Central Valley Bullet Train Costs Increase
California’s Central Valley bullet train cost projections have increased to $12.4 billion, state rail authority staff say in an internal report, according to the Los Angeles Times.
Staff made the estimates for the 119-mile section in advance of a project update that the rail authority is scheduled to release to the state legislature on May 8, “detailing a plan by Gov. Gavin Newsom to build a partial high-speed system” from Bakersfield to Merced, the published report says.
The cost of building a 119-mile section of the California bullet train in the Central Valley is projected to increase by $1.8 billion, according an internal draft report by the state rail authority’s staff.
The estimate was made in preparation for a project update that the rail authority is scheduled to release to the Legislature on Wednesday, detailing Newsom’s plan to build a partial high-speed system running from Bakersfield to Merced.
The overall cost of building the partial system, including the $12.4 billion segment under construction, would reach $20.4 billion. The anticipated completion would be between 2026 and 2030.
Despite the cost increases for the segment under construction, the overall project will be significantly less than the $77 billion originally expected to complete the rail line from Los Angeles to San Francisco. Gov. Newsom says the complete north-south system has no funding or realistic completion plan.
The much smaller Central Valley project raises questions, such as its construction cost, schedule, ridership and operating costs versus revenues, the newspaper reported. “The staff report and a parallel one by Deutsche Bahn Engineering and Consulting, which is advising the state under its role as the “early train operator,” outlined some of the challenges to Newsom’s plan.”

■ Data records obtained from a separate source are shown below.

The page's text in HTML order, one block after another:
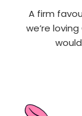
A firm
we’re
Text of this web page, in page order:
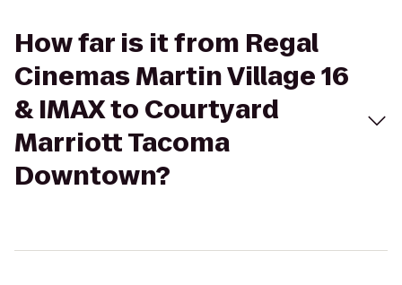
How far is it from Regal
Cinemas Martin Village 16
& IMAX to Courtyard
Marriott Tacoma
Downtown?
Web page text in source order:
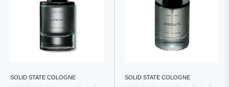
SOLID STATE COLOGNE SOLID STATE COLOGNE
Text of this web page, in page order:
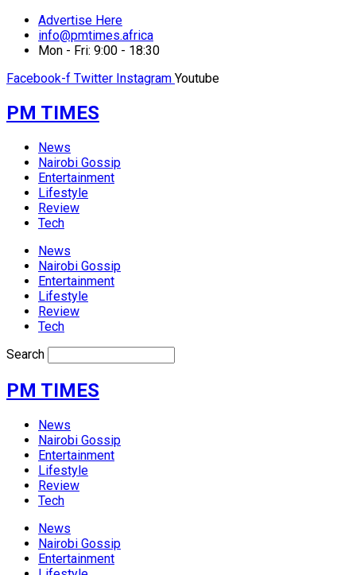
Advertise Here
info@pmtimes.africa
Mon - Fri: 9:00 - 18:30
Facebook-f Twitter Instagram Youtube
PM TIMES
News
Nairobi Gossip
Entertainment
Lifestyle
Review
Tech
News
Nairobi Gossip
Entertainment
Lifestyle
Review
Tech
Search
PM TIMES
News
Nairobi Gossip
Entertainment
Lifestyle
Review
Tech
News
Nairobi Gossip
Entertainment
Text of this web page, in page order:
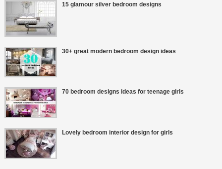
15 glamour silver bedroom designs
30+ great modern bedroom design ideas
70 bedroom designs ideas for teenage girls
Lovely bedroom interior design for girls
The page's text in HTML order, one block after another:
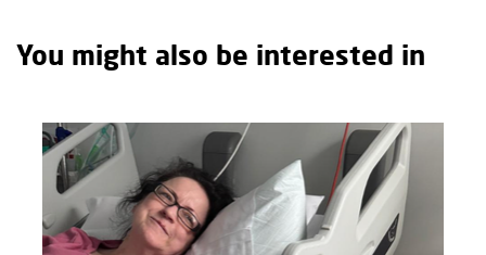
You might also be interested in
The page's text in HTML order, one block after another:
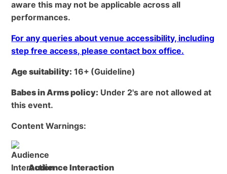
aware this may not be applicable across all
performances.
For any queries about venue accessibility, including
step free access, please contact box office.
Age suitability: 16+ (Guideline)
Babes in Arms policy: Under 2's are not allowed at
this event.
Content Warnings:
Audience Interaction
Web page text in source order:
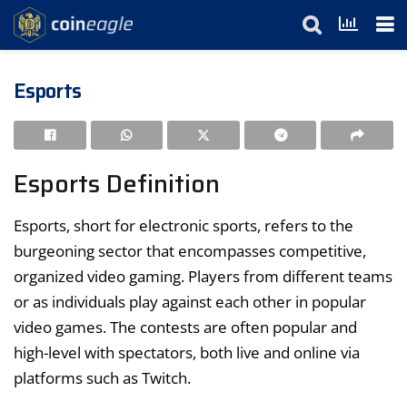
Esports
Esports Definition
Esports, short for electronic sports, refers to the
burgeoning sector that encompasses competitive,
organized video gaming. Players from different teams
or as individuals play against each other in popular
video games. The contests are often popular and
high-level with spectators, both live and online via
platforms such as Twitch.
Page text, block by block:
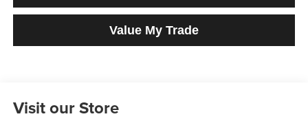
Value My Trade
Visit our Store
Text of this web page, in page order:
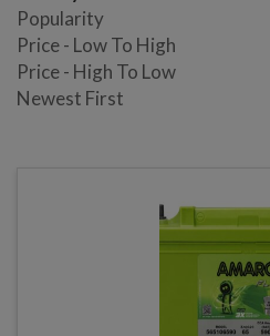
Popularity
Price - Low To High
Price - High To Low
Newest First
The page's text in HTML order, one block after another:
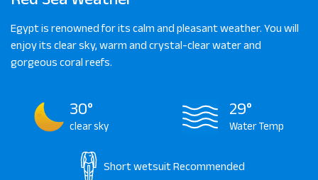
Egypt is renowned for its calm and pleasant weather. You will
enjoy its clear sky, warm and crystal-clear water and
gorgeous coral reefs.
30°
clear sky
29°
Water Temp
Short wetsuit Recommended
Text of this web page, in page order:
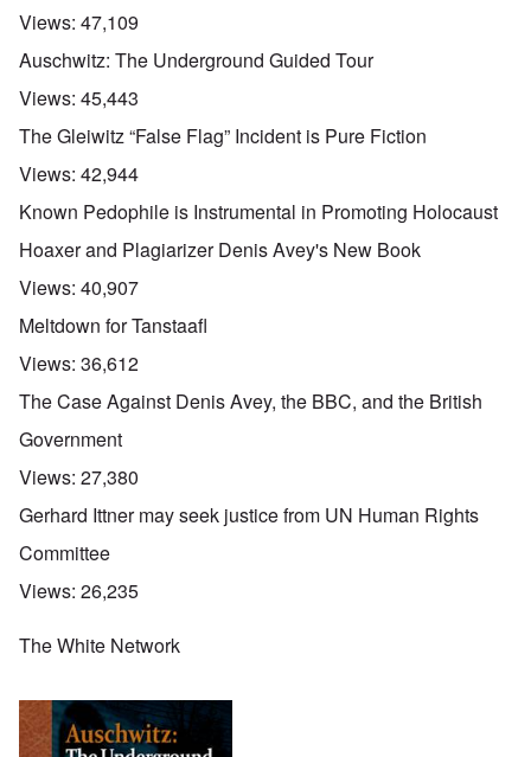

The $1.8-billion cost increase covers bridges, viaducts, trenches and roadbed from Madera to Wasco, a distance of 119 miles. That includes $477 million for actual cost increases, $362 million for increases in scope of the project and nearly $1 billion for additional contingencies to manage risk.
Originally, the rail authority had planned to build about 130 miles of track from Madera to Bakersfield for about $6 billion.